__RECORDS TO USE__:
——
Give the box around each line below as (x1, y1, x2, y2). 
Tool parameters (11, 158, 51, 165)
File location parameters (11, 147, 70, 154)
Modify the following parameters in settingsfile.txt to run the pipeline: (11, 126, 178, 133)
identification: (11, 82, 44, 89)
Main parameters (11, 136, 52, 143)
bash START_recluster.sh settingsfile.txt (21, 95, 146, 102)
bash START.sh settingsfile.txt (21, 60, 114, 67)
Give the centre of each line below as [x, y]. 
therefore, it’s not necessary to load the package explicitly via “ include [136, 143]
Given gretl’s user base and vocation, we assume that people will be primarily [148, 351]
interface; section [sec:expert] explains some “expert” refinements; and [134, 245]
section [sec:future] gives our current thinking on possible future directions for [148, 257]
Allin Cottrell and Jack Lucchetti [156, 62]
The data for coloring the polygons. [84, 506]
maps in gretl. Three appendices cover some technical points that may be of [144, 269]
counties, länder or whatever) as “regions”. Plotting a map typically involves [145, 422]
——
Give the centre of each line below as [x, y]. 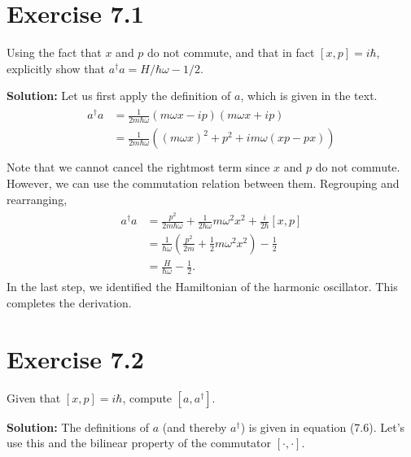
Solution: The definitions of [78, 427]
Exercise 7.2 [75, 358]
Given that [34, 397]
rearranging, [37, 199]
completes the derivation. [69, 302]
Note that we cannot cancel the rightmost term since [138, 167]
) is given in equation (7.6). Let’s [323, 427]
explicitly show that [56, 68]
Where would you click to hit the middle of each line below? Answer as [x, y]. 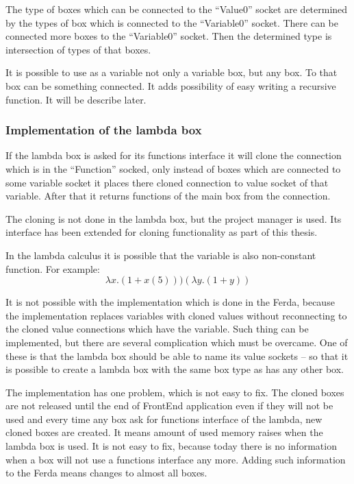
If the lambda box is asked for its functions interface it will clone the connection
——
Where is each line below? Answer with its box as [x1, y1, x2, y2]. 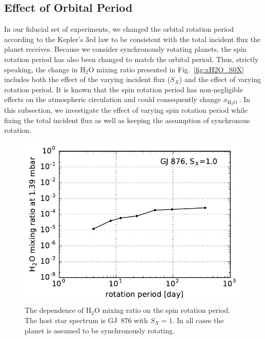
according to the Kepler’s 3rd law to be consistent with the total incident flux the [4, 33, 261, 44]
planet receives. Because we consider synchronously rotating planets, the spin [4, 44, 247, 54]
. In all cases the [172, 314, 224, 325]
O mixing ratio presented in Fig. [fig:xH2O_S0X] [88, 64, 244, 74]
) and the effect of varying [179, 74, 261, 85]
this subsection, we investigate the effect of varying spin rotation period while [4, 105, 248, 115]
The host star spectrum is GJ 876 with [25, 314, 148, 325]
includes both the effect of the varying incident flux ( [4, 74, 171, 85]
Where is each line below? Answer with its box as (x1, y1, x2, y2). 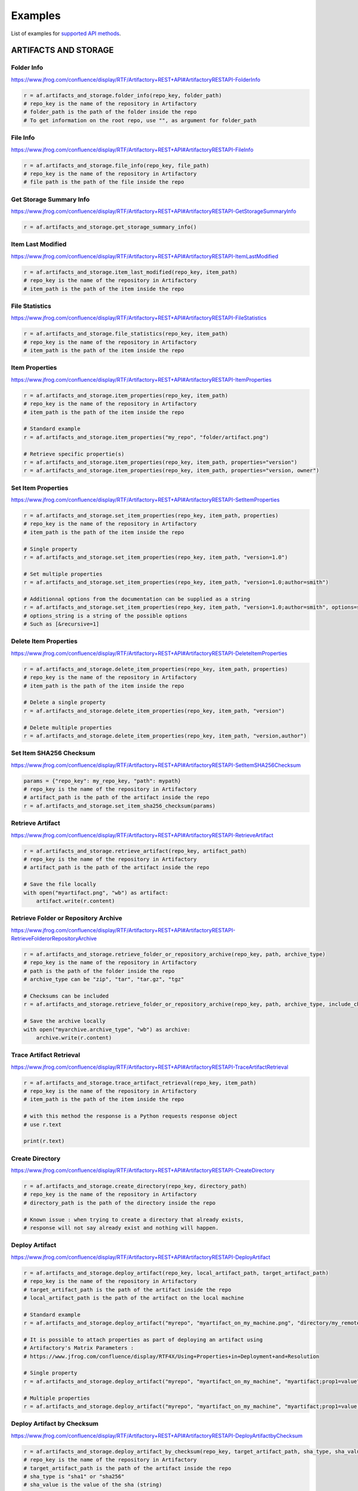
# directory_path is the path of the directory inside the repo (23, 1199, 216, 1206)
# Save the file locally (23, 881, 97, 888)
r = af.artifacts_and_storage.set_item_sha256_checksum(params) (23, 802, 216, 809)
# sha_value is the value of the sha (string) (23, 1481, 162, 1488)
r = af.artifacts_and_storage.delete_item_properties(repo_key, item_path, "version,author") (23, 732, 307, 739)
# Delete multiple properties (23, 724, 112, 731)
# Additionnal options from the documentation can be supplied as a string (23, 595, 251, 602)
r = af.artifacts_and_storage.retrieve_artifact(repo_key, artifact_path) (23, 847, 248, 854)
——
Using the entries above, transcribe every line from the line containing "Note that we" through the line containing "If the lambda". Do not copy pictures.

__RESPONSE BOX__:
Note that we cannot cancel the rightmost term since [138, 167]
) is given in equation (7.6). Let’s [323, 427]
explicitly show that [56, 68]
Where would you click to hit the middle of each line below? Answer as [x, y]. 
If the lambda box is asked for its functions interface it will clone the connection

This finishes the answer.